1)Ask yourself how soon you need to know about an outage. It may differ for
different
devices or sections of the network. Adjust the polling cycle accordingly.
Some
customers tell me they don't need to know about remote sites for 30
minutes. Other
devices you need to know within a minute or so.
2)Then identify those devices or sections of the network that habitually
give false alarms,
and carefully increase the timeout or retries until they don't do it any
more. But it is a very fine
knob, so turn it slowly, and only set it for devices or wildcards that need
it.
3)Remove from polling all interfaces that you know to be down. Unmanage
them or
deconfigure them on the devices, or don't discover things that go up and
down and
are not important to you.
Every network is different. Your goal is a green map, unless something
needs attention.
Cordially,
Leslie A. Clark
IBM Global Services - Systems Mgmt & Networking
(248) 552-4968 Voicemail, Fax, Pager
---------------------- Forwarded by Leslie Clark/Southfield/IBM on 02-11-99
06:56 AM ---------------------------
erik nilsson <erik@NETMAN.SE> on 02-11-99 05:41:59 AM
Please respond to Discussion of IBM NetView and POLYCENTER Manager on
NetView <NV-L@UCSBVM.UCSB.EDU>
To: NV-L@UCSBVM.UCSB.EDU
cc: (bcc: Leslie Clark/Southfield/IBM)
Subject: The polling process
When configuring the SNMP polling parameters we have decreased
the polling intervall to 2min with the same time out (2 sec)

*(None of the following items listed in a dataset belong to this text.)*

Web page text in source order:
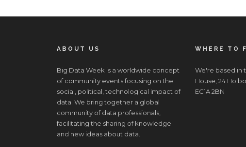
ABOUT US
Big Data Week is a worldwide concept
of community events focusing on the
social, political, technological impact of
data. We bring together a global
community of data professionals,
facilitating the sharing of knowledge
and new ideas about data.
WHERE TO
We're based in
House, 24
EC1A 2BN
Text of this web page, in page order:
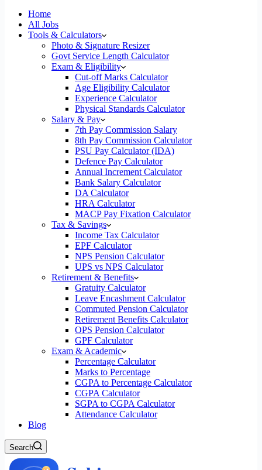
Home
All Jobs
Tools & Calculators
Photo & Signature Resizer
Govt Service Length Calculator
Exam & Eligibility
Cut-off Marks Calculator
Age Eligibility Calculator
Experience Calculator
Physical Standards Calculator
Salary & Pay
7th Pay Commission Salary
8th Pay Commission Calculator
PSU Pay Calculator (IDA)
Defence Pay Calculator
Annual Increment Calculator
Bank Salary Calculator
DA Calculator
HRA Calculator
MACP Pay Fixation Calculator
Tax & Savings
Income Tax Calculator
EPF Calculator
NPS Pension Calculator
UPS vs NPS Calculator
Retirement & Benefits
Gratuity Calculator
Leave Encashment Calculator
Commuted Pension Calculator
Retirement Benefits Calculator
OPS Pension Calculator
GPF Calculator
Exam & Academic
Percentage Calculator
Marks to Percentage
CGPA to Percentage Calculator
CGPA Calculator
SGPA to CGPA Calculator
Attendance Calculator
Blog
Search
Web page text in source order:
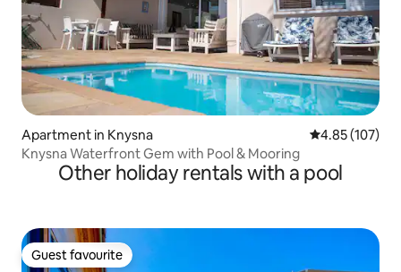
Apartment in Knysna 4.85 out of 5
4.85 (107)
Knysna Waterfront Gem with Pool & Mooring
Other holiday rentals with a pool
Guest favourite
Guest favourite
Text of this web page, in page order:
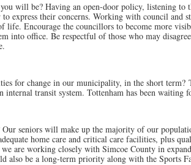
will be? Having an open-door policy, listening to
express their concerns. Working with council and
life. Encourage the councillors to become more
into office. Be respectful of those who may
for change in our municipality, in the short term?
internal transit system. Tottenham has been waiting
seniors will make up the majority of our
home care and critical care facilities, plus
are working closely with Simcoe County in
also be a long-term priority along with the Sports

and retry count (3) as default. Our network includes approx 500
interfaces on different routers.
On some links we have found that link down events appear altought
the link/interface is actually up (manual ping test). This can
occur when there is a timeout in the polling cycle because no icmp reply
whitin the time limits (slow link,hight util router, icmp low priority,
recalculating routertables etc).
Now we have increased the number off retries to 10 for some of
our routers to really be sure that the link is down when the event
is triggered (we actually start other processes to create enterprise
error messages to helpdesk etc)
Now, that seems to result in a very slow update time (10-15min) for
links/routers that comes up after a down state.
My question is about the polling process.

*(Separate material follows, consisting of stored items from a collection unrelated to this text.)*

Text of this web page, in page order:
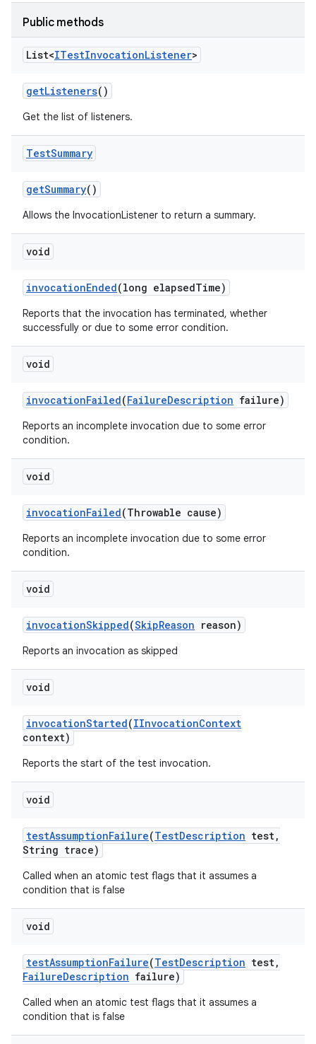
Public methods
List<ITestInvocationListener>
getListeners()
Get the list of listeners.
TestSummary
getSummary()
Allows the InvocationListener to return a summary.
void
invocationEnded(long elapsedTime)
Reports that the invocation has terminated, whether
successfully or due to some error condition.
void
invocationFailed(FailureDescription failure)
Reports an incomplete invocation due to some error
condition.
void
invocationFailed(Throwable cause)
Reports an incomplete invocation due to some error
condition.
void
invocationSkipped(SkipReason reason)
Reports an invocation as skipped
void
invocationStarted(IInvocationContext
context)
Reports the start of the test invocation.
void
testAssumptionFailure(TestDescription test,
String trace)
Called when an atomic test flags that it assumes a
condition that is false
void
testAssumptionFailure(TestDescription test,
FailureDescription failure)
Called when an atomic test flags that it assumes a
condition that is false

When increasing the retry count the time to flag the interface
'down' will of course increase. Does that affect (delay) the polling
frequency of the other nodes in the polling list ?

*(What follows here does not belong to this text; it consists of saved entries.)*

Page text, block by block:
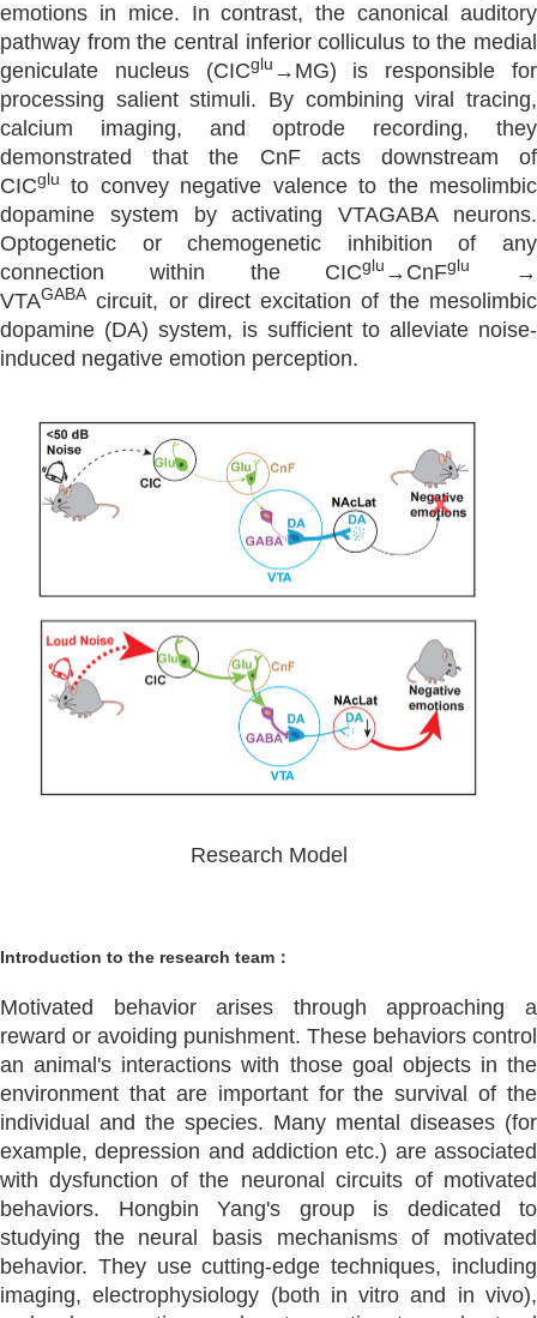
emotions in mice. In contrast, the canonical auditory
pathway from the central inferior colliculus to the medial
geniculate nucleus (CICglu →MG) is responsible for
processing salient stimuli. By combining viral tracing,
calcium imaging, and optrode recording, they
demonstrated that the CnF acts downstream of
CICglu
to convey negative valence to the mesolimbic
dopamine system by activating VTAGABA neurons.
Optogenetic or chemogenetic inhibition of any
connection within the CICglu →CnFglu
→
VTAGABAcircuit, or direct excitation of the mesolimbic
dopamine (DA) system, is sufficient to alleviate noise-
induced negative emotion perception.
Research Model
Introduction to the research team：
Motivated behavior arises through approaching a
reward or avoiding punishment. These behaviors control
an animal's interactions with those goal objects in the
environment that are important for the survival of the
individual and the species. Many mental diseases (for
example, depression and addiction etc.) are associated
with dysfunction of the neuronal circuits of motivated
behaviors. Hongbin Yang's group is dedicated to
studying the neural basis mechanisms of motivated
behavior. They use cutting-edge techniques, including
imaging, electrophysiology (both in vitro and in vivo),

(is every poll a separate process not depending on the previous one)
If the answer is yes, that would seriously affect the polling cycle
and the time when a new state of an interface is detected.
If for example we have 10 down interfaces that would result in
10*10*2 sec delay wich will hold back the polling cycle for every
other node/interface.
Is this correct ?
In that case one should really keep the retry count low and polling
interval at more than 2 min so that every interface can be checked
whitin the polling interval.
Have I got this wrong or right ?
Any recommendations ?
(BTW, AIX 4.2.1 Netview 5.1)
Erik Nilsson (erik@netman.se)
Network Management tcpip AB
Stockholm
|